How to prove this part of a problem?

Question

In triangle $ABC$, $\angle A=x$, $\angle B=2x$ and $AC/BC= 1/2000$

Can you prove that $x$ must be in between $0$ and $90$ degrees, and that $\sin (x)$ cannot be $0$.

I can kind of explain this, but mostly with words... how can I prove this more kind of "mathematically"?" (This is what I've been thinking: there are $3x + \angle y = 180$, that's why x can't be bigger $90$. It can't be less than $0$ because then it wouldn't exist) And as for $\sin x$ not being $0$, that would mean that the $\angle x$ is $0$, and that can't be...)

Answer 1

The angles of a triangle are all greater than $0$ and less than $180$, and since the sine of any angle in that range is positive, $\sin(x) = 0$ cannot be satisfied.
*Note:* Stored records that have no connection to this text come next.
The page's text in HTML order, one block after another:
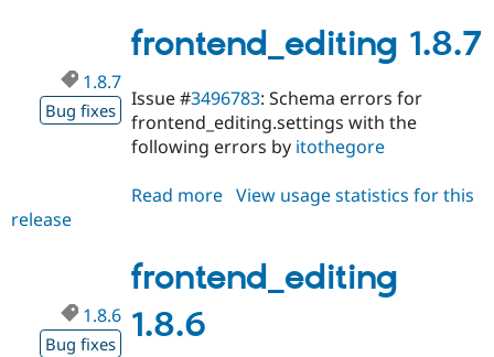
frontend_editing 1.8.7
1.8.7
Bug fixes
Issue #3496783: Schema errors for
frontend_editing.settings with the
following errors by itothegore
Read more about
View usage statistics for this
release
frontend_editing
1.8.6
1.8.6
Bug fixes
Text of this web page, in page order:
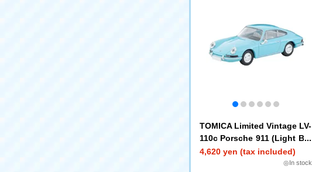
TOMICA Limited Vintage LV-
110c Porsche 911 (Light Blu
e) '65
4,620 yen (tax included)
◎In stock
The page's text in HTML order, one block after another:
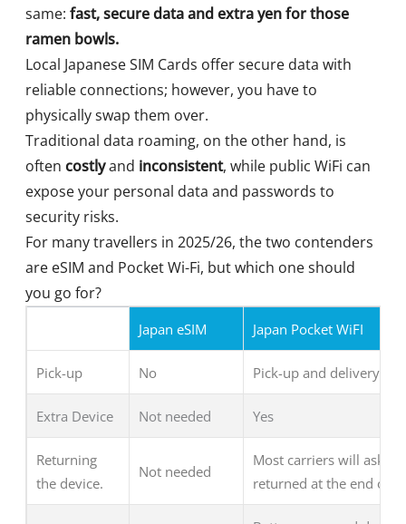
same: fast, secure data and extra yen for those
ramen bowls.
Local Japanese SIM Cards offer secure data with
reliable connections; however, you have to
physically swap them over.
Traditional data roaming, on the other hand, is
often costlyand inconsistent, while public WiFi can
expose your personal data and passwords to
security risks.
For many travellers in 2025/26, the two contenders
are eSIM and Pocket Wi-Fi, but which one should
you go for?
Japan eSIM Japan Pocket WiFI
Pick-up No Pick-up and delivery
Extra Device Not needed Yes
Returning
the device.
Not needed
Most carriers will ask
returned at the end of
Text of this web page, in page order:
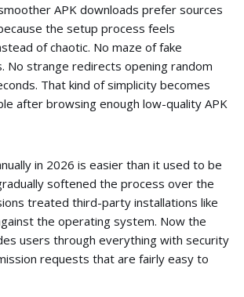
APK downloads prefer sources
the setup process feels
of chaotic. No maze of fake
No strange redirects opening random
That kind of simplicity becomes
after browsing enough low-quality APK
in 2026 is easier than it used to be
softened the process over the
treated third-party installations like
the operating system. Now the
users through everything with security
requests that are fairly easy to
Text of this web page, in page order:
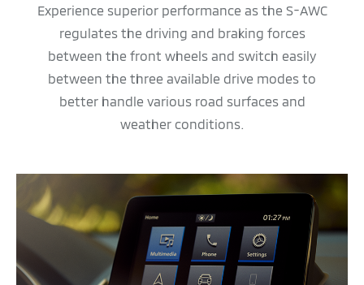
Experience superior performance as the S-AWC
regulates the driving and braking forces
between the front wheels and switch easily
between the three available drive modes to
better handle various road surfaces and
weather conditions.
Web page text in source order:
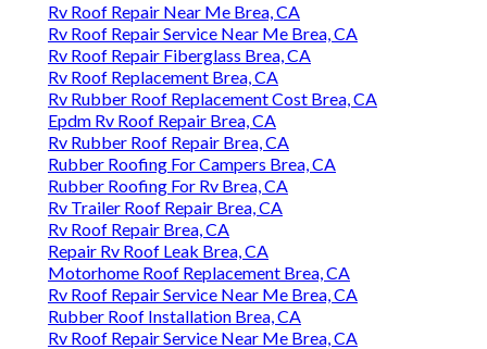
Rv Roof Repair Near Me Brea, CA
Rv Roof Repair Service Near Me Brea, CA
Rv Roof Repair Fiberglass Brea, CA
Rv Roof Replacement Brea, CA
Rv Rubber Roof Replacement Cost Brea, CA
Epdm Rv Roof Repair Brea, CA
Rv Rubber Roof Repair Brea, CA
Rubber Roofing For Campers Brea, CA
Rubber Roofing For Rv Brea, CA
Rv Trailer Roof Repair Brea, CA
Rv Roof Repair Brea, CA
Repair Rv Roof Leak Brea, CA
Motorhome Roof Replacement Brea, CA
Rv Roof Repair Service Near Me Brea, CA
Rubber Roof Installation Brea, CA
Rv Roof Repair Service Near Me Brea, CA
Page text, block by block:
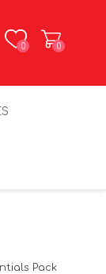
0 0
Pack
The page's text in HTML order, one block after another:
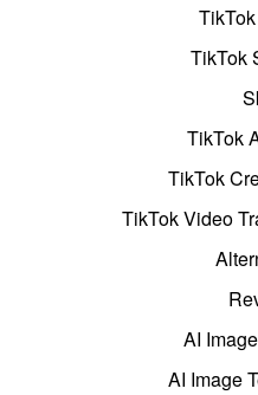
TikTok
TikTok
TikTok
TikTok Video
AI
AI Image
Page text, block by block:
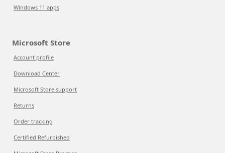
Windows 11 apps
Microsoft Store
Account profile
Download Center
Microsoft Store support
Returns
Order tracking
Certified Refurbished
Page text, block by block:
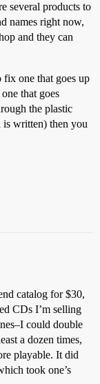
several products to
names right now,
and they can
fix one that goes up
that goes
the plastic
is written) then you
catalog for $30,
CDs I’m selling
could double
a dozen times,
playable. It did
took one’s
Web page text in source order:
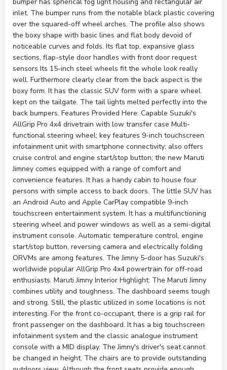
inlet. The bumper runs from the notable black plastic covering
over the squared-off wheel arches. The profile also shows
the boxy shape with basic lines and flat body devoid of
noticeable curves and folds. Its flat top, expansive glass
sections, flap-style door handles with front door request
sensors Its 15-inch steel wheels fit the whole look really
well. Furthermore clearly clear from the back aspect is the
boxy form. It has the classic SUV form with a spare wheel
kept on the tailgate. The tail lights melted perfectly into the
back bumpers. Features Provided Here: Capable Suzuki's
AllGrip Pro 4x4 drivetrain with low transfer case Multi-
functional steering wheel; key features 9-inch touchscreen
infotainment unit with smartphone connectivity; also offers
cruise control and engine start/stop button; the new Maruti
Jimney comes equipped with a range of comfort and
convenience features. It has a handy cabin to house four
persons with simple access to back doors. The little SUV has
an Android Auto and Apple CarPlay compatible 9-inch
touchscreen entertainment system. It has a multifunctioning
steering wheel and power windows as well as a semi-digital
instrument console. Automatic temperature control, engine
start/stop button, reversing camera and electrically folding
ORVMs are among features. The Jimny 5-door has Suzuki's
worldwide popular AllGrip Pro 4x4 powertrain for off-road
enthusiasts. Maruti Jimny Interior Highlight: The Maruti Jimny
combines utility and toughness. The dashboard seems tough
and strong. Still, the plastic utilized in some locations is not
interesting. For the front co-occupant, there is a grip rail for
front passenger on the dashboard. It has a big touchscreen
infotainment system and the classic analogue instrument
console with a MID display. The Jimny's driver's seat cannot
be changed in height. The chairs are to provide outstanding
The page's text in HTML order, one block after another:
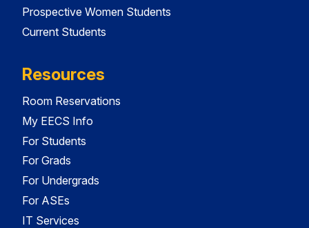
Prospective Women Students
Current Students
Resources
Room Reservations
My EECS Info
For Students
For Grads
For Undergrads
For ASEs
IT Services
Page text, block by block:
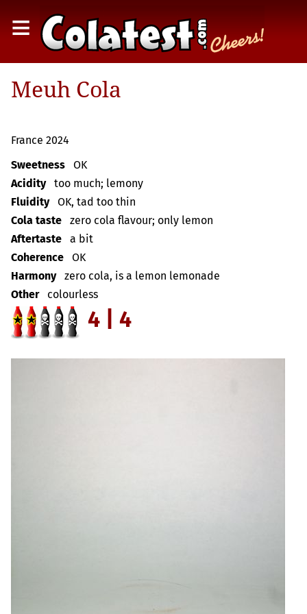
≡
Meuh Cola
France 2024
Sweetness
OK
Acidity
too much; lemony
Fluidity
OK, tad too thin
Cola taste
zero cola flavour; only lemon
Aftertaste
a bit
Coherence
OK
Harmony
zero cola, is a lemon lemonade
Other
colourless
4 | 4
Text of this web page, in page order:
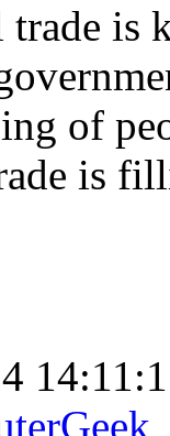
is
of
is
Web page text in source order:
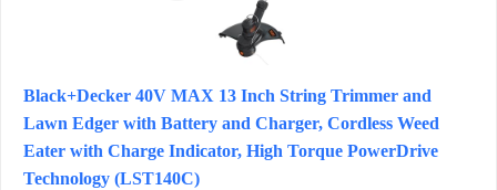
Black+Decker 40V MAX 13 Inch String Trimmer and
Lawn Edger with Battery and Charger, Cordless Weed
Eater with Charge Indicator, High Torque PowerDrive
Technology (LST140C)
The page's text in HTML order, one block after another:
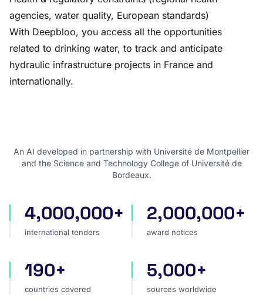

And because the three angles of a triangle sum to $180$, the sum of two of them $A + B = 3 \cdot x$ is less than $180$, so $A = x$ is less than $60$.

Answer 2

Not only can we prove X is between 0 and 90 degrees, we can prove it is between 0 and 60 degrees.

Call our 3 angles X, 2X, and Y. We know that X + 2X + Y = 180. Therefore:

3X + Y = 180
3X = 180 - Y
X = (180 - Y) / 3
X = 60 - Y/3

Since Y is guaranteed to be some positive value, X is 60 minus that value, and is greater than 0 by virtue of being an angle in a triangle. This puts it in the range of 0 to 90.

Like you originally stated, the proof that sin(x) =/= 0 is simple: by this graph, sin(x) only equals 0 at x=0 + 180° * k, where k is an integer. This never falls in our possible values for x (0 < x < 60) so sin(x) is never 0.